═══ Data
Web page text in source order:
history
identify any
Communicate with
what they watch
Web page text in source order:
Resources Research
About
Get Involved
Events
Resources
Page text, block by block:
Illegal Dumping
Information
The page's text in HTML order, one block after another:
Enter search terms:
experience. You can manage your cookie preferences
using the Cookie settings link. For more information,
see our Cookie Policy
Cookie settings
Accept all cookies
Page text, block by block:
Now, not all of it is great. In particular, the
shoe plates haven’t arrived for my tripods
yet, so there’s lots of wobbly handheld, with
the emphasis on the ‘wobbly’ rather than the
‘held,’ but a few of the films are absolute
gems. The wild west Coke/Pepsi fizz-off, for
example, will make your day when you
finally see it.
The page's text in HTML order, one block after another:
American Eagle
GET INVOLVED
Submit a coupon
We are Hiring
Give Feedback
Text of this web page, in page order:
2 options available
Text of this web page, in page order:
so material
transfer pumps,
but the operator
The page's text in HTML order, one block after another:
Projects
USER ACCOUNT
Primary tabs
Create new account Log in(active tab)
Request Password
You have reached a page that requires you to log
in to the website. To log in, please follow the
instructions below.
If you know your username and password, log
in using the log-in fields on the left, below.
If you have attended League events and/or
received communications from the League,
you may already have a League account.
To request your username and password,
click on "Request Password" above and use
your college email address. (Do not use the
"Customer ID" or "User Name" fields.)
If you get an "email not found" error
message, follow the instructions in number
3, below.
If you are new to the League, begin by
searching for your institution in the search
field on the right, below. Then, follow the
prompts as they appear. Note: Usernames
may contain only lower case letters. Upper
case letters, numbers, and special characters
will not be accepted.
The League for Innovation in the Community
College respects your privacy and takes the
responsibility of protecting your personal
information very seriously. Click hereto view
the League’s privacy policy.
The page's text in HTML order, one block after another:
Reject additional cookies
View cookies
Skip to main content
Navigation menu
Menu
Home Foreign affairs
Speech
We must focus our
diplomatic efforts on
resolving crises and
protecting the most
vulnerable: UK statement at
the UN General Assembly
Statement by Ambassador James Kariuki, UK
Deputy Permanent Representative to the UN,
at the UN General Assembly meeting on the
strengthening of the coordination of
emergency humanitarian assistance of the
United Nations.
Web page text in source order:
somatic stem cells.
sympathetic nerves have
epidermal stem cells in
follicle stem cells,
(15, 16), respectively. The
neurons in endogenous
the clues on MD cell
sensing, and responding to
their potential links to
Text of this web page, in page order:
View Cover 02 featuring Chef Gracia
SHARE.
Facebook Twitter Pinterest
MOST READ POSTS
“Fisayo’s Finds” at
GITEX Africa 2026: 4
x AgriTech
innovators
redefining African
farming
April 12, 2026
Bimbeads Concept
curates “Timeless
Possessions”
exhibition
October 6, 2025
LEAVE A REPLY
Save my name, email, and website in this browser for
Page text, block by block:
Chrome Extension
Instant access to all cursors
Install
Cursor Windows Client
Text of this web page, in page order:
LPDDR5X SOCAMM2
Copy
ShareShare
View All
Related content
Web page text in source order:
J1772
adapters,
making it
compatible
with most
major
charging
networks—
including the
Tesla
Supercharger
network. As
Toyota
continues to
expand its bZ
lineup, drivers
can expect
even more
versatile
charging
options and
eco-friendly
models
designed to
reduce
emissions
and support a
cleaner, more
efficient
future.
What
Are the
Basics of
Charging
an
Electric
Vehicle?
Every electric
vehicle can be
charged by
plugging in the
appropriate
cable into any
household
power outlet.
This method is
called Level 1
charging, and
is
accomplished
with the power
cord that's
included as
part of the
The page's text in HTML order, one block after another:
══════
● Aim of the task
Would you please transcribe all of the entries above exactly?

● Answer area
Web page text in source order:
history
identify any
Communicate with
what they watch
Web page text in source order:
Resources Research
About
Get Involved
Events
Resources
Page text, block by block:
Illegal Dumping
Information
The page's text in HTML order, one block after another:
Enter search terms:
experience. You can manage your cookie preferences
using the Cookie settings link. For more information,
see our Cookie Policy
Cookie settings
Accept all cookies
Page text, block by block:
Now, not all of it is great. In particular, the
shoe plates haven’t arrived for my tripods
yet, so there’s lots of wobbly handheld, with
the emphasis on the ‘wobbly’ rather than the
‘held,’ but a few of the films are absolute
gems. The wild west Coke/Pepsi fizz-off, for
example, will make your day when you
finally see it.
The page's text in HTML order, one block after another:
American Eagle
GET INVOLVED
Submit a coupon
We are Hiring
Give Feedback
Text of this web page, in page order:
2 options available
Text of this web page, in page order:
so material
transfer pumps,
but the operator
The page's text in HTML order, one block after another:
Projects
USER ACCOUNT
Primary tabs
Create new account Log in(active tab)
Request Password
You have reached a page that requires you to log
in to the website. To log in, please follow the
instructions below.
If you know your username and password, log
in using the log-in fields on the left, below.
If you have attended League events and/or
received communications from the League,
you may already have a League account.
To request your username and password,
click on "Request Password" above and use
your college email address. (Do not use the
"Customer ID" or "User Name" fields.)
If you get an "email not found" error
message, follow the instructions in number
3, below.
If you are new to the League, begin by
searching for your institution in the search
field on the right, below. Then, follow the
prompts as they appear. Note: Usernames
may contain only lower case letters. Upper
case letters, numbers, and special characters
will not be accepted.
The League for Innovation in the Community
College respects your privacy and takes the
responsibility of protecting your personal
information very seriously. Click hereto view
the League’s privacy policy.
The page's text in HTML order, one block after another:
Reject additional cookies
View cookies
Skip to main content
Navigation menu
Menu
Home Foreign affairs
Speech
We must focus our
diplomatic efforts on
resolving crises and
protecting the most
vulnerable: UK statement at
the UN General Assembly
Statement by Ambassador James Kariuki, UK
Deputy Permanent Representative to the UN,
at the UN General Assembly meeting on the
strengthening of the coordination of
emergency humanitarian assistance of the
United Nations.
Web page text in source order:
somatic stem cells.
sympathetic nerves have
epidermal stem cells in
follicle stem cells,
(15, 16), respectively. The
neurons in endogenous
the clues on MD cell
sensing, and responding to
their potential links to
Text of this web page, in page order:
View Cover 02 featuring Chef Gracia
SHARE.
Facebook Twitter Pinterest
MOST READ POSTS
“Fisayo’s Finds” at
GITEX Africa 2026: 4
x AgriTech
innovators
redefining African
farming
April 12, 2026
Bimbeads Concept
curates “Timeless
Possessions”
exhibition
October 6, 2025
LEAVE A REPLY
Save my name, email, and website in this browser for
Page text, block by block:
Chrome Extension
Instant access to all cursors
Install
Cursor Windows Client
Text of this web page, in page order:
LPDDR5X SOCAMM2
Copy
ShareShare
View All
Related content
Web page text in source order:
J1772
adapters,
making it
compatible
with most
major
charging
networks—
including the
Tesla
Supercharger
network. As
Toyota
continues to
expand its bZ
lineup, drivers
can expect
even more
versatile
charging
options and
eco-friendly
models
designed to
reduce
emissions
and support a
cleaner, more
efficient
future.
What
Are the
Basics of
Charging
an
Electric
Vehicle?
Every electric
vehicle can be
charged by
plugging in the
appropriate
cable into any
household
power outlet.
This method is
called Level 1
charging, and
is
accomplished
with the power
cord that's
included as
part of the
The page's text in HTML order, one block after another:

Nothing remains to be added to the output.